* _WHAT NEEDS TO BE DONE_: Below are records; count how many of their lines contain the word "quality" and give the number alone.

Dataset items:
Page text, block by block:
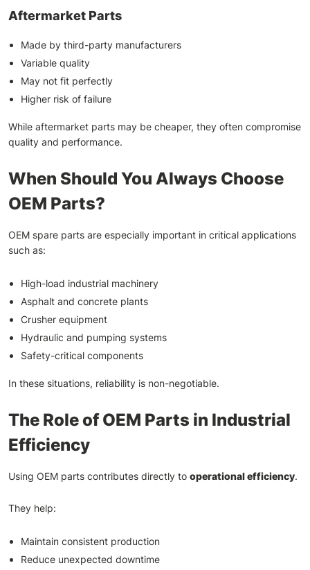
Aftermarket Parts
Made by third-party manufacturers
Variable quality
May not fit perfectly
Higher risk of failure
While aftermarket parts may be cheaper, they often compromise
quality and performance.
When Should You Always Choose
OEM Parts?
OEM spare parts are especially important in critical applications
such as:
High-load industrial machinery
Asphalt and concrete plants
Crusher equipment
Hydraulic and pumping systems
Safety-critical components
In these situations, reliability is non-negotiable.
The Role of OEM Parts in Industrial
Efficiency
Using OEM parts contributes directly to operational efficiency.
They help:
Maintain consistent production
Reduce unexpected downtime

* _REPLY_: 2